Several parallel considerations suggest that a uniformly strong IPR in India that covers all industries might at the least require more thought. Policy prescriptions based on correlation and aggregate cross-country comparisons especially in the absence of causal links, often mask the underlying idiosyncrasies of different participants in the Indian innovation ecosystem. How would the strength of IPR influence their innovation productivity and consequently social welfare?

For one, the articles in this issue only paint a partial picture of India’s innovation ecosystem. What is missing in these set of articles is a commentary on the informal innovation ecosystem that is idiosyncratic to India. Grassroots innovations, which represent the use of traditional knowledge to generate innovations by and for the poor, marginalised people and rural areas, for instance, build on prior innovations through the idea of open innovation. This type of innovation is hypothesised to be critical for poverty alleviation (Gupta 2013). It survives on an open and an accessible body of knowledge.
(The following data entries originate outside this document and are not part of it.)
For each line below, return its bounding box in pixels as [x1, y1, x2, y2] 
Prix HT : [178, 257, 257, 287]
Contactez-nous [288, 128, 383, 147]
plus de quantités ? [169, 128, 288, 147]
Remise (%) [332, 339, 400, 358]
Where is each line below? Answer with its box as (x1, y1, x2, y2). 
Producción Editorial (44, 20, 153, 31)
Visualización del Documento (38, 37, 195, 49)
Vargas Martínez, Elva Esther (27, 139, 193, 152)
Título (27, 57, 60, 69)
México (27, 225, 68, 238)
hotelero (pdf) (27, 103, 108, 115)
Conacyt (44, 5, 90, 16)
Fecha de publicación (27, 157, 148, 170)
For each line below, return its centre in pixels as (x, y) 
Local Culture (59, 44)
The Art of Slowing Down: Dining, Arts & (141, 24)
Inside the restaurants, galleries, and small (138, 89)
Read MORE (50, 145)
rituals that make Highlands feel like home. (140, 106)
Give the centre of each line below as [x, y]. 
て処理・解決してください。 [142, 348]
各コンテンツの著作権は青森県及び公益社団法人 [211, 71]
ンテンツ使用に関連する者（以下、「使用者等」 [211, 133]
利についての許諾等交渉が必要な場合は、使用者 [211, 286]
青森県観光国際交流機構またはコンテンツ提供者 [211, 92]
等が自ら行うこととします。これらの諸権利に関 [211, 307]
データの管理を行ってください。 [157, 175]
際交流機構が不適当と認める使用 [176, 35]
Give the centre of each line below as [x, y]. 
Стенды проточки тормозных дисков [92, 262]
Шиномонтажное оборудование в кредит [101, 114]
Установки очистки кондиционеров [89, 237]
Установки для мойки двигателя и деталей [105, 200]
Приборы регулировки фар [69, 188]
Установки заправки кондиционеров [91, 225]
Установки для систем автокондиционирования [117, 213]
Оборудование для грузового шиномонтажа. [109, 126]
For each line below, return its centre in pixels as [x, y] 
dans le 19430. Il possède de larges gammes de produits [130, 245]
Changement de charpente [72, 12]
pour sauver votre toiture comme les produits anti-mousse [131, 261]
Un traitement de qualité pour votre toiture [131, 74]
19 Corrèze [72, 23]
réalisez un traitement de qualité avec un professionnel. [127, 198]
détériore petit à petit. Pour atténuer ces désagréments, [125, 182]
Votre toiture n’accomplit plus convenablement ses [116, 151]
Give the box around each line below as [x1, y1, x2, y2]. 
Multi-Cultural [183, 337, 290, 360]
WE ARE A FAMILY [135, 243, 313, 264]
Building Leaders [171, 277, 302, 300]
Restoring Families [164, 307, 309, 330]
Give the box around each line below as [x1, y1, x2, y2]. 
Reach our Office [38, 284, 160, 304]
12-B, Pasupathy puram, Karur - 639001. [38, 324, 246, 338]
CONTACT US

Solving a burning need is at its heart and it may not require formal incentives such as those a strong IPR might provide.

Grassroots innovations survives on an open and an accessible body of knowledge.

Even historically, the role of the weakened patent law of 1970 in seeding the Indian pharmaceutical industry that thrives on generics might be another case in point against a strong IPR. Academic literature too, notably the paper by Qian (2012), suggests that the benefit of a strong IPR alone does not stimulate domestic innovation. Domestic innovation accelerates only in countries with already higher levels of economic development, educational attainment and economic freedom.

Even historically, the role of the weakened patent law of 1970 in seeding the Indian pharmaceutical industry that thrives on generics might be another case in point against a strong IPR.

Given these alternative perspectives, the goal of this issue is to spur a debate on the type of IPR that would address both the long-term and short-term development needs of India or other developing countries. Such an “ideal” IPR should take into account the needs of different industries as well as the needs of both the formal and informal innovation ecosystems. Although a seemingly daunting task, a nuanced understanding of the role of IPR in stimulating or stalling innovation across different entity types as well as industries will at the least be an important first step in this direction.